U.S. National Security Adviser Susan Rice said the proposed military aid package to Israel is larger than any the United States has ever offered to any country.
The 10-year aid program would give Israel up to $40 billion to upgrade its military aircraft and missile defense systems, and to defend against militants in Lebanon and the Gaza Strip, and al-Qaida and Daesh affiliates in Syria and Egypt.
Speaking Monday in Washington to the American Jewish Committee Global Forum, Rice said the pact would "constitute a significant increase in support."
With $3.1 billion in 2015, Israel is the biggest beneficiary of U.S. foreign aid. Officials from Israel and the United States have said a $4 billion package for 2016 is under consideration. A sticking point in the long-term aid package is the strained relationship and mistrust between President Barack Obama and Israeli Prime Minister Benjamin Netanyahu.
Some of Netanyahu's advisers, worried about Obama's replacement, have urged him to accept the U.S. offer soon. They cite Donald Trump's indecisiveness on issues, including relations with Israel; Hillary Clinton's objections to construction of Israeli settlements in the West Bank, and Bernie Sanders' left-leaning influence on Democratic Party politics, leading to the party's concern over the welfare of Palestinians and exasperation with Israeli occupation policies.

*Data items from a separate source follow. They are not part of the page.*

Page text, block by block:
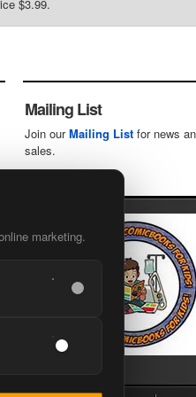
$3.99.
marketing.
Mailing List
Join ourMailing List for news
sales.
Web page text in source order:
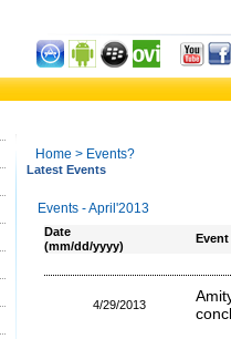
Home > Events?
Latest Events
Events - April'2013
Date
(mm/dd/yyyy)
Event
4/29/2013
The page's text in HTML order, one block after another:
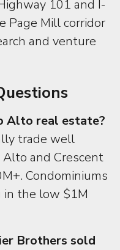
101 and I-
Page Mill corridor
and venture
Alto real estate?
trade well
and Crescent
Condominiums
the low $1M
Brothers sold
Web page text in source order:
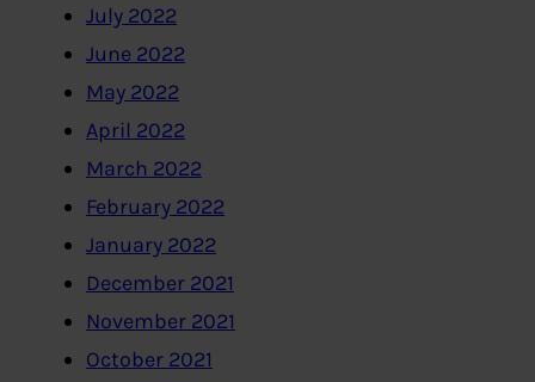
July 2022
June 2022
May 2022
April 2022
March 2022
February 2022
January 2022
December 2021
November 2021
October 2021
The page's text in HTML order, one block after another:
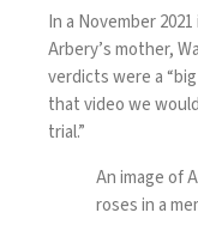
In a November
Arbery’s mother,
verdicts were a
that video we
trial.”
An image of
roses in a
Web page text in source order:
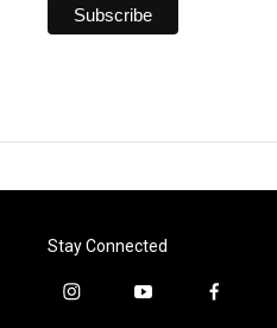
Stay Connected
i
y
f
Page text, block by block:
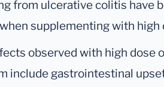
from ulcerative colitis have
supplementing with high
observed with high dose
include gastrointestinal
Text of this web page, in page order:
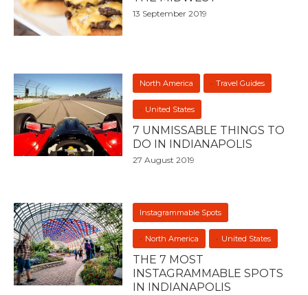
13 September 2019
North America Travel Guides
United States
7 UNMISSABLE THINGS TO
DO IN INDIANAPOLIS
27 August 2019
Instagrammable Spots
North America United States
THE 7 MOST
INSTAGRAMMABLE SPOTS
IN INDIANAPOLIS
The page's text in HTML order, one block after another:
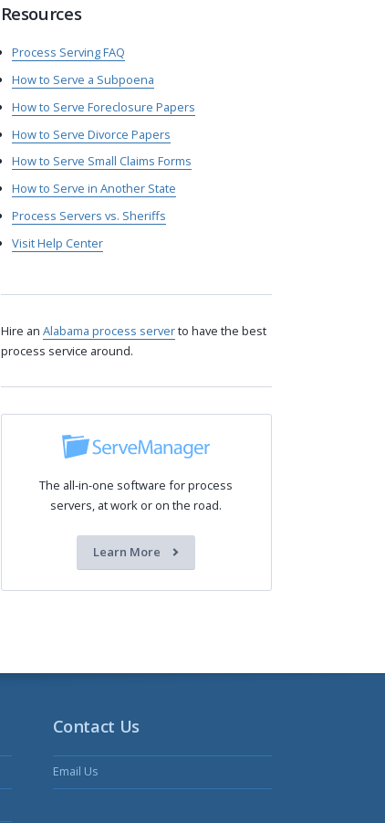
Resources
Process Serving FAQ
How to Serve a Subpoena
How to Serve Foreclosure Papers
How to Serve Divorce Papers
How to Serve Small Claims Forms
How to Serve in Another State
Process Servers vs. Sheriffs
Visit Help Center
Hire an Alabama process serverto have the best
process service around.
The all-in-one software for process
servers, at work or on the road.
Learn More
Contact Us
Email Us
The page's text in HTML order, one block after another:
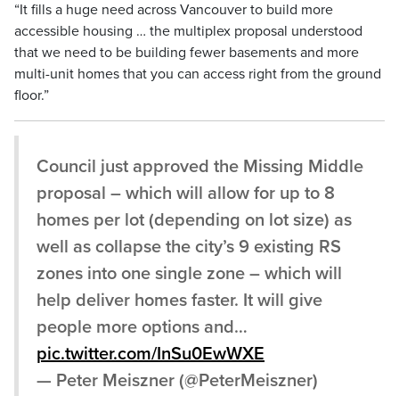
“It fills a huge need across Vancouver to build more
accessible housing … the multiplex proposal understood
that we need to be building fewer basements and more
multi-unit homes that you can access right from the ground
floor.”
Council just approved the Missing Middle
proposal – which will allow for up to 8
homes per lot (depending on lot size) as
well as collapse the city’s 9 existing RS
zones into one single zone – which will
help deliver homes faster. It will give
people more options and…
pic.twitter.com/InSu0EwWXE
— Peter Meiszner (@PeterMeiszner)
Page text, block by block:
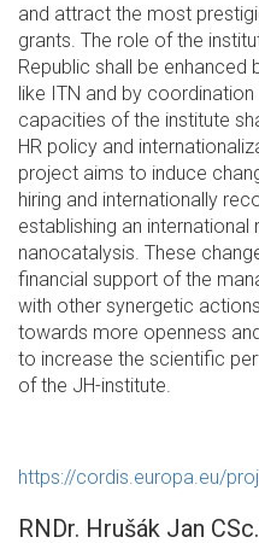
and attract the most
grants. The role of the
Republic shall be enhanced
like ITN and by
capacities of the institute
HR policy and
project aims to induce
hiring and internationally
establishing an international
nanocatalysis. These
financial support of the
with other synergetic
towards more openness
to increase the scientific
of the JH-institute.
https://cordis.europa.eu/
RNDr. Hrušák Jan CSc.
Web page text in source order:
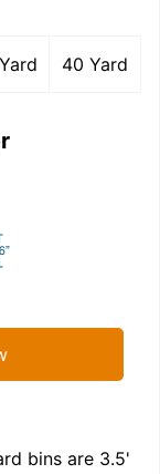
40 Yard
bins are 3.5'
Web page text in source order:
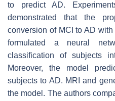
to predict AD.
demonstrated that the
conversion of MCI to AD
formulated a neural
classification of subjects
Moreover, the model
subjects to AD. MRI and
the model. The authors
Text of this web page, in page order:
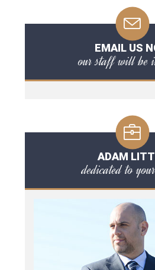
EMAIL US
our staff will be
ADAM
dedicated to
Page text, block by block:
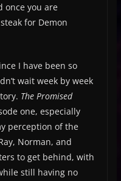
once you are
for Demon
I have been so
wait week by week
The Promised
one, especially
perception of the
Norman, and
to get behind, with
still having no
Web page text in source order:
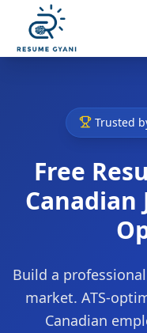
Trusted
Free
Canadian
Build a
market. ATS-
Canadian
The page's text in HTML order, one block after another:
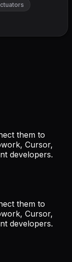
them to
Cursor,
developers.
them to
Cursor,
developers.
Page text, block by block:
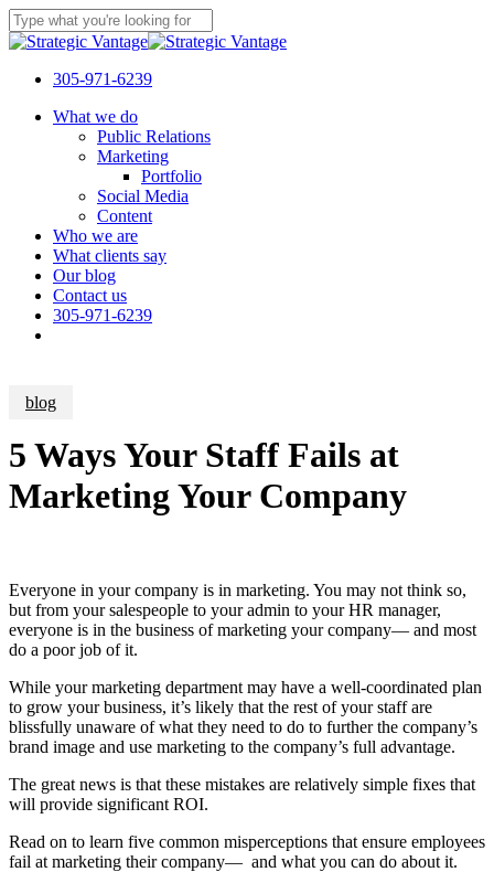
Skip
to
content
Close
305-971-6239
Menu
What we do
Public Relations
Marketing
Portfolio
Social Media
Content
Who we are
What clients say
Our blog
Contact us
305-971-6239
blog
5 Ways Your Staff Fails at
Marketing Your Company
Everyone in your company is in marketing. You may not think so,
but from your salespeople to your admin to your HR manager,
everyone is in the business of marketing your company— and most
do a poor job of it.
While your marketing department may have a well-coordinated plan
to grow your business, it’s likely that the rest of your staff are
blissfully unaware of what they need to do to further the company’s
brand image and use marketing to the company’s full advantage.
The great news is that these mistakes are relatively simple fixes that
will provide significant ROI.
Read on to learn five common misperceptions that ensure employees
fail at marketing their company— and what you can do about it.

In her address, Rice said: "Israel's security isn't a Democratic interest or a Republican interest. It's an enduring American interest." She also denounced Israel's insistence on building communities in the West Bank, saying the ideal approach to "sustainable security for Israel, and to dignity and self-determination for the Palestinians, is two states for two peoples," a policy the Netanyahu administration opposes.